=== GIVEN DATA ===
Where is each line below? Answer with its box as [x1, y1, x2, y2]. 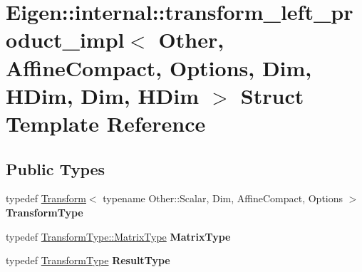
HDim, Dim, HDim [6, 80, 200, 110]
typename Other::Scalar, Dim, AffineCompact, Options [103, 191, 343, 206]
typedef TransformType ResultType [6, 253, 170, 268]
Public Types [6, 157, 105, 179]
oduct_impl [6, 25, 125, 54]
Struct [240, 80, 304, 110]
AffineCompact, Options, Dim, [6, 53, 312, 82]
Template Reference [6, 108, 206, 137]
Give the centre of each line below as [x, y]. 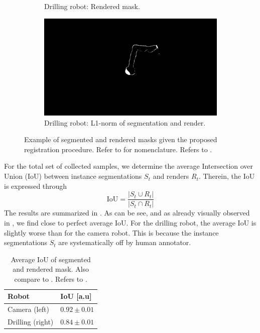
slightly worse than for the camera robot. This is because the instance [111, 232]
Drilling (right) [31, 322]
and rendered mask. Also [51, 269]
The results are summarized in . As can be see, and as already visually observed [127, 213]
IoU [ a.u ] [76, 296]
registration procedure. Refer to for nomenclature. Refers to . [118, 149]
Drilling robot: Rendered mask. [92, 6]
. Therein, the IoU [227, 176]

=== EXERCISE GOAL ===
Pictures don't belong in the copy. Retype exactly the lines from the one with "AffineCompact, Options, Dim, [6, 53, 312, 82]" through the last line of the records.

=== EXPECTED OUTPUT ===
AffineCompact, Options, Dim, [6, 53, 312, 82]
Template Reference [6, 108, 206, 137]
Give the centre of each line below as [x, y]. 
slightly worse than for the camera robot. This is because the instance [111, 232]
Drilling (right) [31, 322]
and rendered mask. Also [51, 269]
The results are summarized in . As can be see, and as already visually observed [127, 213]
IoU [ a.u ] [76, 296]
registration procedure. Refer to for nomenclature. Refers to . [118, 149]
Drilling robot: Rendered mask. [92, 6]
. Therein, the IoU [227, 176]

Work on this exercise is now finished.